RECORDED DATA:
►

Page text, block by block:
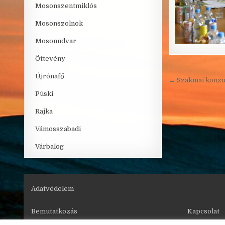
← Szakmai
Mosonszentmiklós
Mosonszolnok
Mosonudvar
Öttevény
Újrónafő
Püski
Rajka
Vámosszabadi
Várbalog
Adatvédelem
Bemutatkozás Kapcsolat
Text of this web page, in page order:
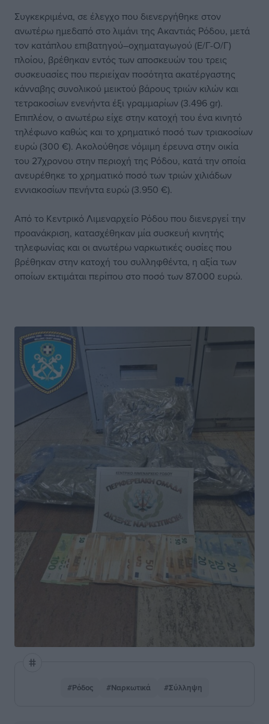
Συγκεκριμένα, σε έλεγχο που διενεργήθηκε στον
ανωτέρω ημεδαπό στο λιμάνι της Ακαντιάς Ρόδου, μετά
τον κατάπλου επιβατηγού–οχηματαγωγού (Ε/Γ-Ο/Γ)
πλοίου, βρέθηκαν εντός των αποσκευών του τρεις
συσκευασίες που περιείχαν ποσότητα ακατέργαστης
κάνναβης συνολικού μεικτού βάρους τριών κιλών και
τετρακοσίων ενενήντα έξι γραμμαρίων (3.496 gr).
Επιπλέον, ο ανωτέρω είχε στην κατοχή του ένα κινητό
τηλέφωνο καθώς και το χρηματικό ποσό των τριακοσίων
ευρώ (300 €). Ακολούθησε νόμιμη έρευνα στην οικία
του 27χρονου στην περιοχή της Ρόδου, κατά την οποία
ανευρέθηκε το χρηματικό ποσό των τριών χιλιάδων
εννιακοσίων πενήντα ευρώ (3.950 €).
Από το Κεντρικό Λιμεναρχείο Ρόδου που διενεργεί την
προανάκριση, κατασχέθηκαν μία συσκευή κινητής
τηλεφωνίας και οι ανωτέρω ναρκωτικές ουσίες που
βρέθηκαν στην κατοχή του συλληφθέντα, η αξία των
οποίων εκτιμάται περίπου στο ποσό των 87.000 ευρώ.
#Ρόδος #Ναρκωτικά #Σύλληψη
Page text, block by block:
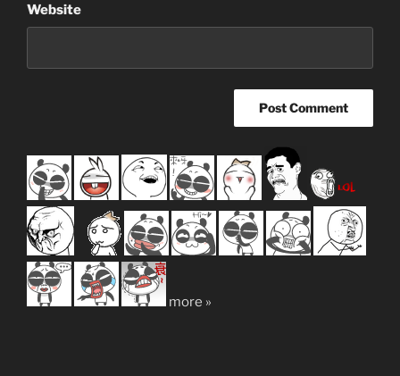
Website
more »
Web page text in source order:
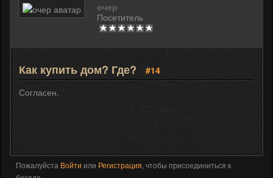
очер
Посетитель
Как купить дом? Где?
#14
Согласен.
Пожалуйста Войти или Регистрация, чтобы присоединиться к
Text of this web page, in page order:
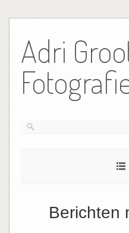
de
inhoud
Adri
Berichten
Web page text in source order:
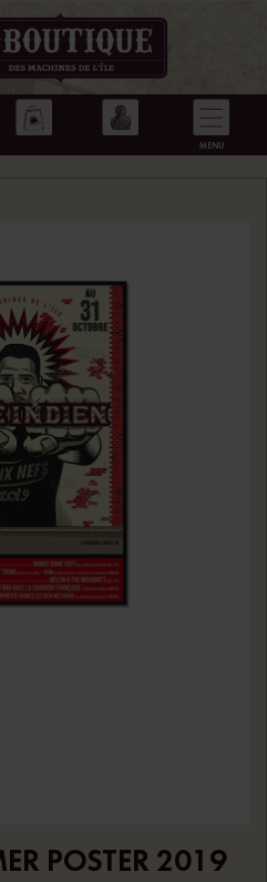
POSTER 2019
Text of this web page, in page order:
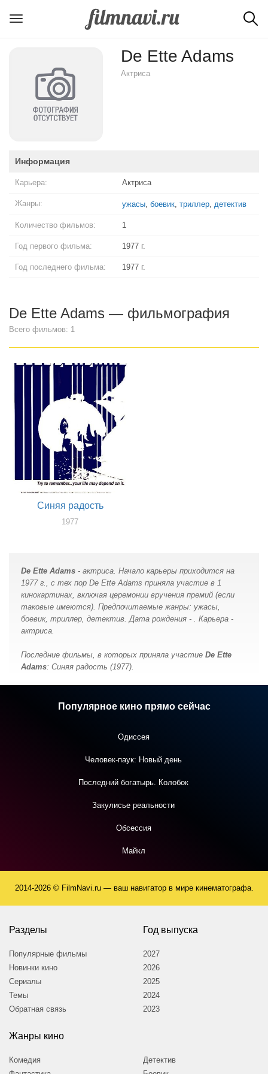
De Ette Adams
Актриса
Информация
Карьера: Актриса
Жанры: ужасы боевик триллер детектив
Количество фильмов: 1
Год первого фильма: 1977 г.
Год последнего фильма: 1977 г.
De Ette Adams — фильмография
Всего фильмов: 1
Синяя радость
1977
De Ette Adams - актриса. Начало карьеры приходится на
1977 г., с тех пор De Ette Adams принялa участие в 1
кинокартинах, включая церемонии вручения премий (если
таковые имеются). Предпочитаемые жанры: ужасы,
боевик, триллер, детектив. Дата рождения - . Карьера -
актриса.
Последние фильмы, в которых принялa участие De Ette
Adams: Синяя радость (1977).
Популярное кино прямо сейчас
Одиссея
Человек-паук: Новый день
Последний богатырь. Колобок
Закулисье реальности
Обсессия
Майкл
2014-2026 © FilmNavi.ru — ваш навигатор в мире кинематографа.
Разделы
Популярные фильмы
Новинки кино
Сериалы
Темы
Обратная связь
Год выпуска
2027
2026
2025
2024
2023
Жанры кино
Комедия
Детектив
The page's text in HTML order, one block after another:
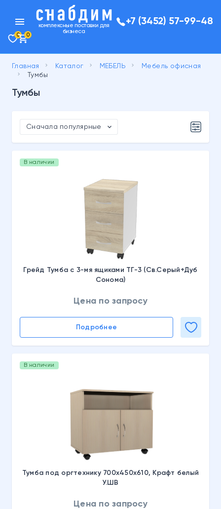
menu
комплексные поставки для
бизнеса
+7 (3452) 57-99-48
0 0
Главная keyboard_arrow_right Каталог keyboard_arrow_right МЕБЕЛЬ keyboard_arrow_right Мебель офисная
keyboard_arrow_right Тумбы
Тумбы
Сначала популярные expand_more
В наличии
Грейд Тумба с 3-мя ящиками ТГ-3 (Св.Серый+Дуб
Сонома)
Цена по запросу
Подробнее
В наличии
Тумба под оргтехнику 700х450х610, Крафт белый
У.ШВ
Цена по запросу
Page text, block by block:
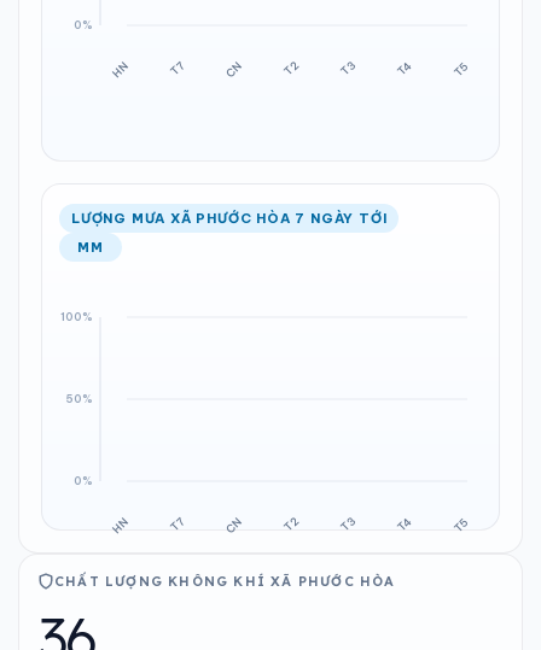
LƯỢNG MƯA XÃ PHƯỚC HÒA 7 NGÀY TỚI
MM
CHẤT LƯỢNG KHÔNG KHÍ XÃ PHƯỚC HÒA
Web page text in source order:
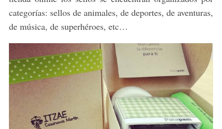
categorías: sellos de animales, de deportes, de aventuras,
de música, de superhéroes, etc…
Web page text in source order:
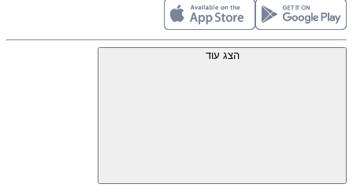
הצג עוד
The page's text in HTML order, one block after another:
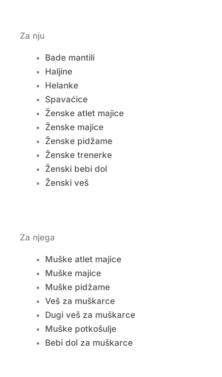
Za nju
Bade mantili
Haljine
Helanke
Spavaćice
Ženske atlet majice
Ženske majice
Ženske pidžame
Ženske trenerke
Ženski bebi dol
Ženski veš
Za njega
Muške atlet majice
Muške majice
Muške pidžame
Veš za muškarce
Dugi veš za muškarce
Muške potkošulje
Bebi dol za muškarce
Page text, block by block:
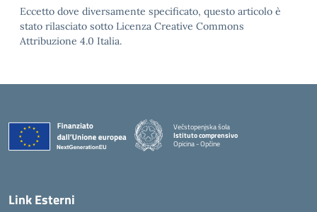
Eccetto dove diversamente specificato, questo articolo è
stato rilasciato sotto Licenza Creative Commons
Attribuzione 4.0 Italia.
Večstopenjska šola
Istituto comprensivo
Opicina - Opčine
Link Esterni
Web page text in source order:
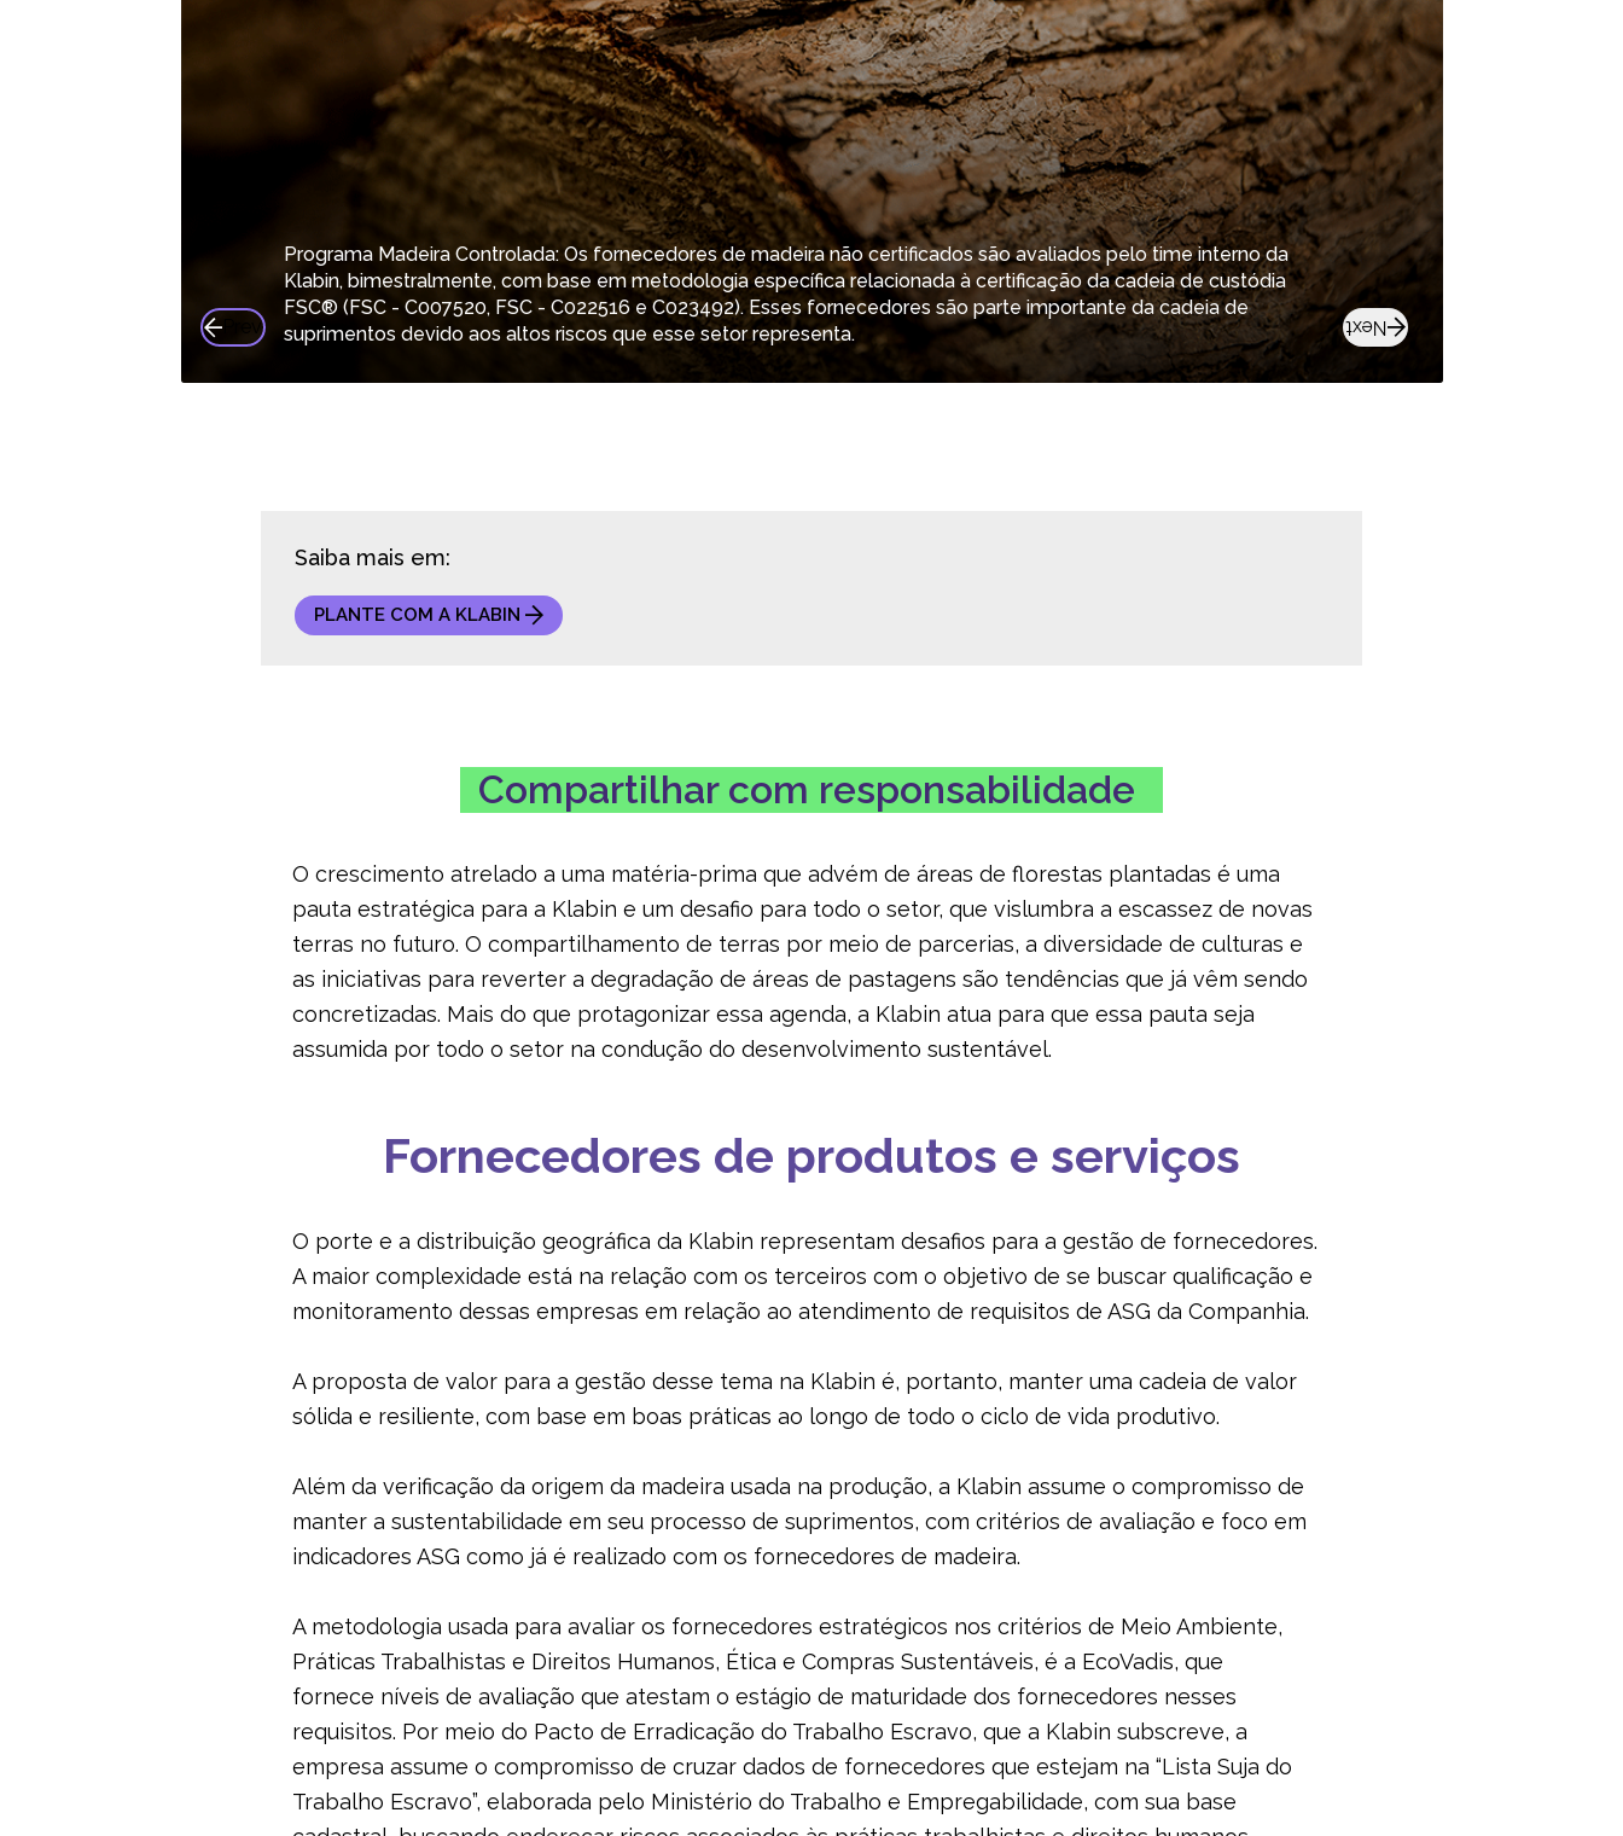
Programa Madeira Controlada: Os fornecedores de madeira não certificados são avaliados pelo time interno da
Klabin, bimestralmente, com base em metodologia específica relacionada à certificação da cadeia de custódia
FSC® (FSC - C007520, FSC - C022516 e C023492). Esses fornecedores são parte importante da cadeia de
suprimentos devido aos altos riscos que esse setor representa.
Prev Next
Saiba mais em:
PLANTE COM A KLABIN
Compartilhar com responsabilidade
O crescimento atrelado a uma matéria-prima que advém de áreas de florestas plantadas é uma
pauta estratégica para a Klabin e um desafio para todo o setor, que vislumbra a escassez de novas
terras no futuro. O compartilhamento de terras por meio de parcerias, a diversidade de culturas e
as iniciativas para reverter a degradação de áreas de pastagens são tendências que já vêm sendo
concretizadas. Mais do que protagonizar essa agenda, a Klabin atua para que essa pauta seja
assumida por todo o setor na condução do desenvolvimento sustentável.
Fornecedores de produtos e serviços
O porte e a distribuição geográfica da Klabin representam desafios para a gestão de fornecedores.
A maior complexidade está na relação com os terceiros com o objetivo de se buscar qualificação e
monitoramento dessas empresas em relação ao atendimento de requisitos de ASG da Companhia.
A proposta de valor para a gestão desse tema na Klabin é, portanto, manter uma cadeia de valor
sólida e resiliente, com base em boas práticas ao longo de todo o ciclo de vida produtivo.
Além da verificação da origem da madeira usada na produção, a Klabin assume o compromisso de
manter a sustentabilidade em seu processo de suprimentos, com critérios de avaliação e foco em
indicadores ASG como já é realizado com os fornecedores de madeira.
A metodologia usada para avaliar os fornecedores estratégicos nos critérios de Meio Ambiente,
Práticas Trabalhistas e Direitos Humanos, Ética e Compras Sustentáveis, é a EcoVadis, que
fornece níveis de avaliação que atestam o estágio de maturidade dos fornecedores nesses
requisitos. Por meio do Pacto de Erradicação do Trabalho Escravo, que a Klabin subscreve, a
empresa assume o compromisso de cruzar dados de fornecedores que estejam na “Lista Suja do
Trabalho Escravo”, elaborada pelo Ministério do Trabalho e Empregabilidade, com sua base
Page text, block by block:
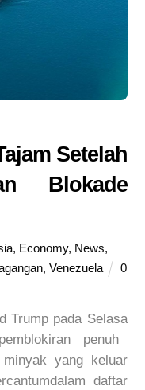
Setelah
Blokade
, Economy, News,
, Venezuela 0
Trump pada Selasa
pemblokiran penuh
minyakyang
keluar
dalam daftar
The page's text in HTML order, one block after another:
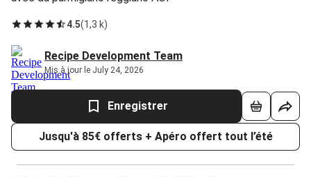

◄

ASSIGNED TASK:
Could you output the entire listing verbatim while omitting its pictures?

WRITTEN SOLUTION:
Page text, block by block:
← Szakmai
Mosonszentmiklós
Mosonszolnok
Mosonudvar
Öttevény
Újrónafő
Püski
Rajka
Vámosszabadi
Várbalog
Adatvédelem
Bemutatkozás Kapcsolat
Text of this web page, in page order:
Συγκεκριμένα, σε έλεγχο που διενεργήθηκε στον
ανωτέρω ημεδαπό στο λιμάνι της Ακαντιάς Ρόδου, μετά
τον κατάπλου επιβατηγού–οχηματαγωγού (Ε/Γ-Ο/Γ)
πλοίου, βρέθηκαν εντός των αποσκευών του τρεις
συσκευασίες που περιείχαν ποσότητα ακατέργαστης
κάνναβης συνολικού μεικτού βάρους τριών κιλών και
τετρακοσίων ενενήντα έξι γραμμαρίων (3.496 gr).
Επιπλέον, ο ανωτέρω είχε στην κατοχή του ένα κινητό
τηλέφωνο καθώς και το χρηματικό ποσό των τριακοσίων
ευρώ (300 €). Ακολούθησε νόμιμη έρευνα στην οικία
του 27χρονου στην περιοχή της Ρόδου, κατά την οποία
ανευρέθηκε το χρηματικό ποσό των τριών χιλιάδων
εννιακοσίων πενήντα ευρώ (3.950 €).
Από το Κεντρικό Λιμεναρχείο Ρόδου που διενεργεί την
προανάκριση, κατασχέθηκαν μία συσκευή κινητής
τηλεφωνίας και οι ανωτέρω ναρκωτικές ουσίες που
βρέθηκαν στην κατοχή του συλληφθέντα, η αξία των
οποίων εκτιμάται περίπου στο ποσό των 87.000 ευρώ.
#Ρόδος #Ναρκωτικά #Σύλληψη
Page text, block by block:
Website
more »
Web page text in source order:
очер
Посетитель
Как купить дом? Где?
#14
Согласен.
Пожалуйста Войти или Регистрация, чтобы присоединиться к
Text of this web page, in page order:
de
inhoud
Adri
Berichten
Web page text in source order:
POSTER 2019
Text of this web page, in page order:
De Ette Adams
Актриса
Информация
Карьера: Актриса
Жанры: ужасы боевик триллер детектив
Количество фильмов: 1
Год первого фильма: 1977 г.
Год последнего фильма: 1977 г.
De Ette Adams — фильмография
Всего фильмов: 1
Синяя радость
1977
De Ette Adams - актриса. Начало карьеры приходится на
1977 г., с тех пор De Ette Adams принялa участие в 1
кинокартинах, включая церемонии вручения премий (если
таковые имеются). Предпочитаемые жанры: ужасы,
боевик, триллер, детектив. Дата рождения - . Карьера -
актриса.
Последние фильмы, в которых принялa участие De Ette
Adams: Синяя радость (1977).
Популярное кино прямо сейчас
Одиссея
Человек-паук: Новый день
Последний богатырь. Колобок
Закулисье реальности
Обсессия
Майкл
2014-2026 © FilmNavi.ru — ваш навигатор в мире кинематографа.
Разделы
Популярные фильмы
Новинки кино
Сериалы
Темы
Обратная связь
Год выпуска
2027
2026
2025
2024
2023
Жанры кино
Комедия
Детектив
The page's text in HTML order, one block after another:
menu
комплексные поставки для
бизнеса
+7 (3452) 57-99-48
0 0
Главная keyboard_arrow_right Каталог keyboard_arrow_right МЕБЕЛЬ keyboard_arrow_right Мебель офисная
keyboard_arrow_right Тумбы
Тумбы
Сначала популярные expand_more
В наличии
Грейд Тумба с 3-мя ящиками ТГ-3 (Св.Серый+Дуб
Сонома)
Цена по запросу
Подробнее
В наличии
Тумба под оргтехнику 700х450х610, Крафт белый
У.ШВ
Цена по запросу
Page text, block by block:
LƯỢNG MƯA XÃ PHƯỚC HÒA 7 NGÀY TỚI
MM
CHẤT LƯỢNG KHÔNG KHÍ XÃ PHƯỚC HÒA
Web page text in source order:
categorías: sellos de animales, de deportes, de aventuras,
de música, de superhéroes, etc…
Web page text in source order:
הצג עוד
The page's text in HTML order, one block after another:
Za nju
Bade mantili
Haljine
Helanke
Spavaćice
Ženske atlet majice
Ženske majice
Ženske pidžame
Ženske trenerke
Ženski bebi dol
Ženski veš
Za njega
Muške atlet majice
Muške majice
Muške pidžame
Veš za muškarce
Dugi veš za muškarce
Muške potkošulje
Bebi dol za muškarce
Page text, block by block:
Eccetto dove diversamente specificato, questo articolo è
stato rilasciato sotto Licenza Creative Commons
Attribuzione 4.0 Italia.
Večstopenjska šola
Istituto comprensivo
Opicina - Opčine
Link Esterni
Web page text in source order:
Programa Madeira Controlada: Os fornecedores de madeira não certificados são avaliados pelo time interno da
Klabin, bimestralmente, com base em metodologia específica relacionada à certificação da cadeia de custódia
FSC® (FSC - C007520, FSC - C022516 e C023492). Esses fornecedores são parte importante da cadeia de
suprimentos devido aos altos riscos que esse setor representa.
Prev Next
Saiba mais em:
PLANTE COM A KLABIN
Compartilhar com responsabilidade
O crescimento atrelado a uma matéria-prima que advém de áreas de florestas plantadas é uma
pauta estratégica para a Klabin e um desafio para todo o setor, que vislumbra a escassez de novas
terras no futuro. O compartilhamento de terras por meio de parcerias, a diversidade de culturas e
as iniciativas para reverter a degradação de áreas de pastagens são tendências que já vêm sendo
concretizadas. Mais do que protagonizar essa agenda, a Klabin atua para que essa pauta seja
assumida por todo o setor na condução do desenvolvimento sustentável.
Fornecedores de produtos e serviços
O porte e a distribuição geográfica da Klabin representam desafios para a gestão de fornecedores.
A maior complexidade está na relação com os terceiros com o objetivo de se buscar qualificação e
monitoramento dessas empresas em relação ao atendimento de requisitos de ASG da Companhia.
A proposta de valor para a gestão desse tema na Klabin é, portanto, manter uma cadeia de valor
sólida e resiliente, com base em boas práticas ao longo de todo o ciclo de vida produtivo.
Além da verificação da origem da madeira usada na produção, a Klabin assume o compromisso de
manter a sustentabilidade em seu processo de suprimentos, com critérios de avaliação e foco em
indicadores ASG como já é realizado com os fornecedores de madeira.
A metodologia usada para avaliar os fornecedores estratégicos nos critérios de Meio Ambiente,
Práticas Trabalhistas e Direitos Humanos, Ética e Compras Sustentáveis, é a EcoVadis, que
fornece níveis de avaliação que atestam o estágio de maturidade dos fornecedores nesses
requisitos. Por meio do Pacto de Erradicação do Trabalho Escravo, que a Klabin subscreve, a
empresa assume o compromisso de cruzar dados de fornecedores que estejam na “Lista Suja do
Trabalho Escravo”, elaborada pelo Ministério do Trabalho e Empregabilidade, com sua base
Page text, block by block:
Setelah
Blokade
, Economy, News,
, Venezuela 0
Trump pada Selasa
pemblokiran penuh
minyakyang
keluar
dalam daftar
The page's text in HTML order, one block after another:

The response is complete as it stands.